# WHAT NEEDS TO BE DONE
Extract the full listing verbatim and drop any pictures from your copy.

# EXERCISE MATERIAL
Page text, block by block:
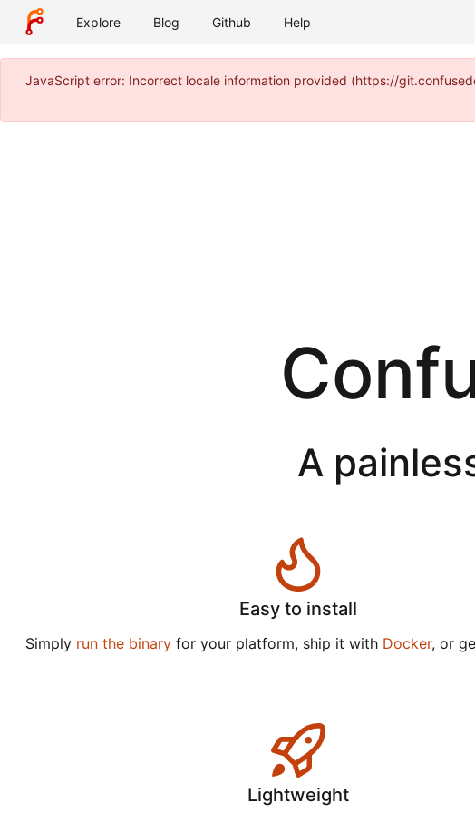
Explore Blog Github Help
JavaScript error: Incorrect locale information provided (https://
A
Easy to install
Simply run the binary for your platform, ship it with Docker, or
Lightweight
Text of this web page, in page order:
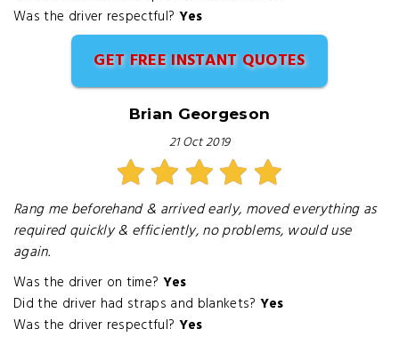
Was the driver respectful? Yes
GET FREE INSTANT QUOTES
Brian Georgeson
21 Oct 2019
Rang me beforehand & arrived early, moved everything as
required quickly & efficiently, no problems, would use
again.
Was the driver on time? Yes
Did the driver had straps and blankets? Yes
Was the driver respectful? Yes
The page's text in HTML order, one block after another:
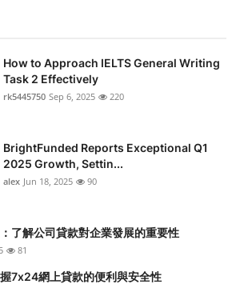
How to Approach IELTS General Writing
Task 2 Effectively
rk5445750 Sep 6, 2025 220
BrightFunded Reports Exceptional Q1
2025 Growth, Settin...
alex Jun 18, 2025 90
了解公司貸款對企業發展的重要性
81
7x24網上貸款的便利與安全性
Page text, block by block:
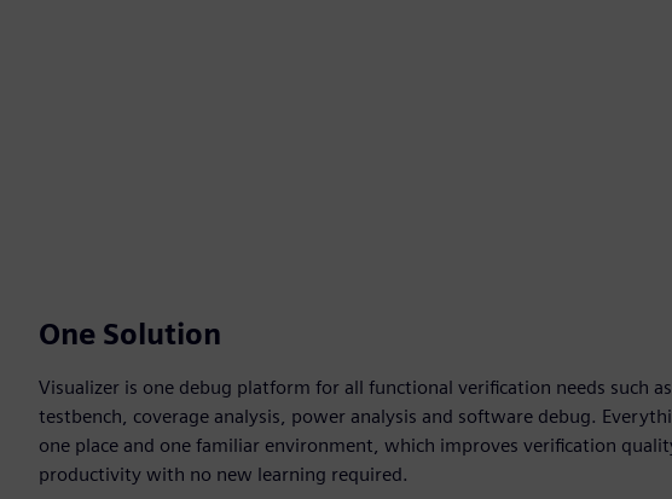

# WRITTEN ANSWER
Page text, block by block:
Explore Blog Github Help
JavaScript error: Incorrect locale information provided (https://
A
Easy to install
Simply run the binary for your platform, ship it with Docker, or
Lightweight
Text of this web page, in page order:
Was the driver respectful? Yes
GET FREE INSTANT QUOTES
Brian Georgeson
21 Oct 2019
Rang me beforehand & arrived early, moved everything as
required quickly & efficiently, no problems, would use
again.
Was the driver on time? Yes
Did the driver had straps and blankets? Yes
Was the driver respectful? Yes
The page's text in HTML order, one block after another:
How to Approach IELTS General Writing
Task 2 Effectively
rk5445750 Sep 6, 2025 220
BrightFunded Reports Exceptional Q1
2025 Growth, Settin...
alex Jun 18, 2025 90
了解公司貸款對企業發展的重要性
81
7x24網上貸款的便利與安全性
Page text, block by block:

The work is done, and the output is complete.